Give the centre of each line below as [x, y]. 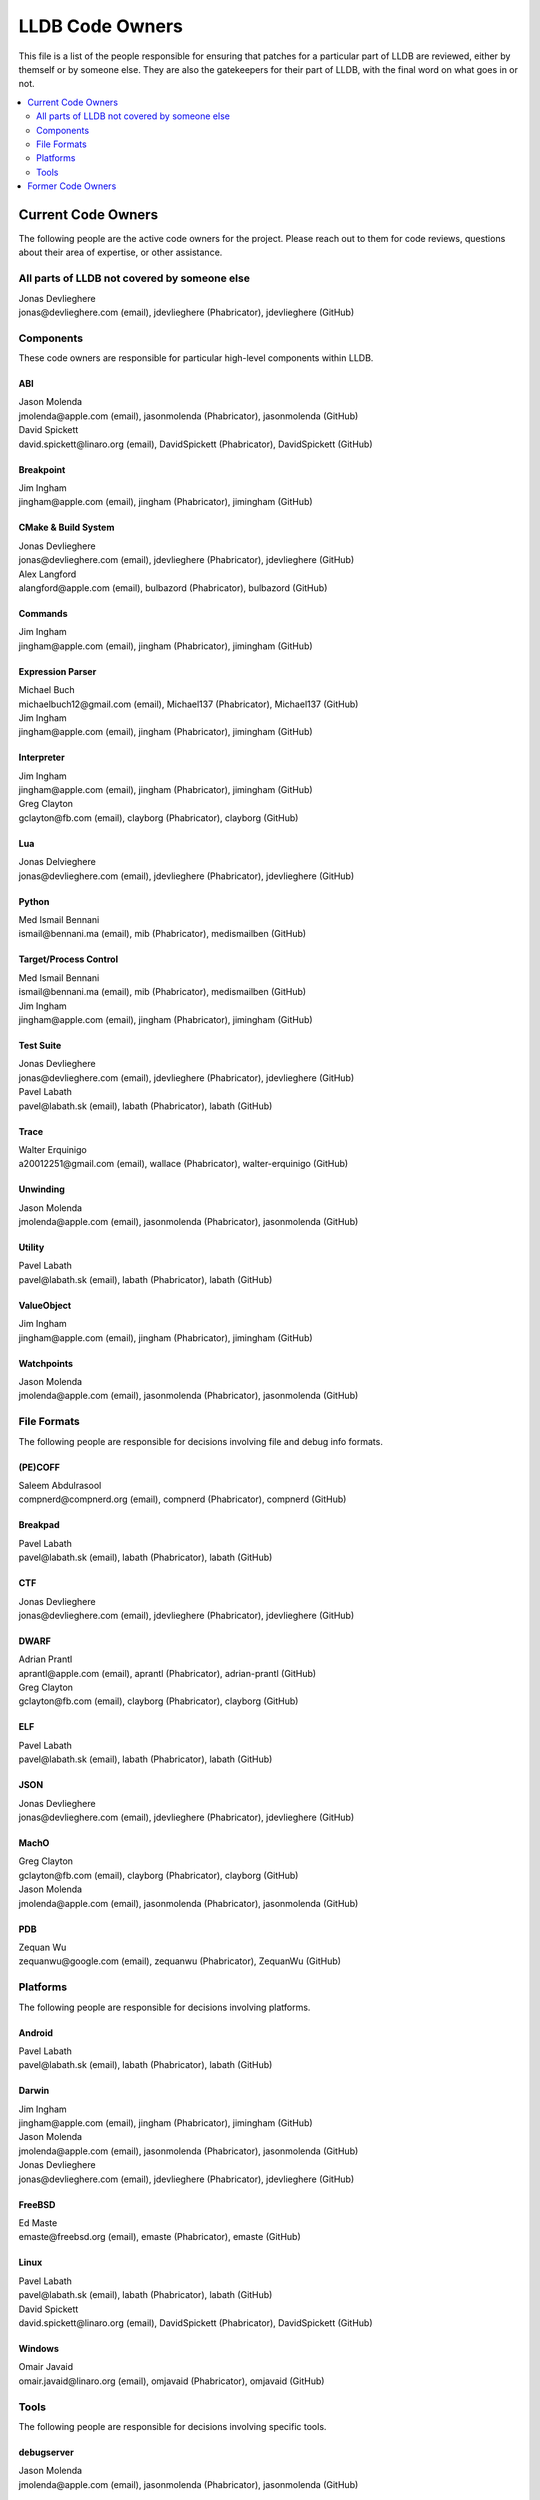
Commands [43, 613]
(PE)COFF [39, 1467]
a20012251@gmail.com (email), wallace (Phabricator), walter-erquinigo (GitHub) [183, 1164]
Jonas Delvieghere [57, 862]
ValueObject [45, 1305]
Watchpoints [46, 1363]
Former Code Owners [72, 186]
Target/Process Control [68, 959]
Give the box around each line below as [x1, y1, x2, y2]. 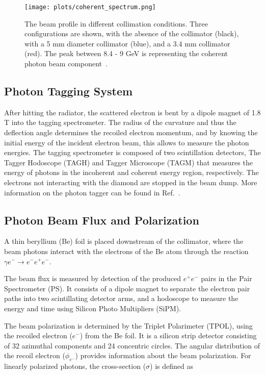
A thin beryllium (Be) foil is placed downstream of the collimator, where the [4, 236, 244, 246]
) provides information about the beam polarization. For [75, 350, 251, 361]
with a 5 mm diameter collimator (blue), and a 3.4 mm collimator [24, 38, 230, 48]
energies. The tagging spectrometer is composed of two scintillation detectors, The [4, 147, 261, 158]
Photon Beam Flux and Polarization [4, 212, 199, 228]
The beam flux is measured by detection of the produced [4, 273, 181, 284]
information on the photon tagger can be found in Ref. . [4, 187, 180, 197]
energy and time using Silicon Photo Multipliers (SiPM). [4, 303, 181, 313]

- **Task instructions**: Write out each line above that contains the word "collimator".

- **Output of the exercise**:
A thin beryllium (Be) foil is placed downstream of the collimator, where the [4, 236, 244, 246]
with a 5 mm diameter collimator (blue), and a 3.4 mm collimator [24, 38, 230, 48]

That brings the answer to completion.